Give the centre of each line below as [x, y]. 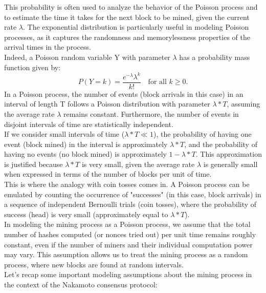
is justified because [34, 164]
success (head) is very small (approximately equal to [86, 214]
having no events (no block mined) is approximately [85, 154]
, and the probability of [221, 144]
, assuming [243, 104]
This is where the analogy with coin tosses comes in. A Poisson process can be [127, 184]
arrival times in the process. [48, 47]
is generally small [230, 164]

____________________

TASK PROMPT:
Look above for the line containing "is justified because [34, 164]"; copy from it through the last line, exactly, and nothing more.

RESULT FOR THIS TASK:
is justified because [34, 164]
success (head) is very small (approximately equal to [86, 214]
having no events (no block mined) is approximately [85, 154]
, and the probability of [221, 144]
, assuming [243, 104]
This is where the analogy with coin tosses comes in. A Poisson process can be [127, 184]
arrival times in the process. [48, 47]
is generally small [230, 164]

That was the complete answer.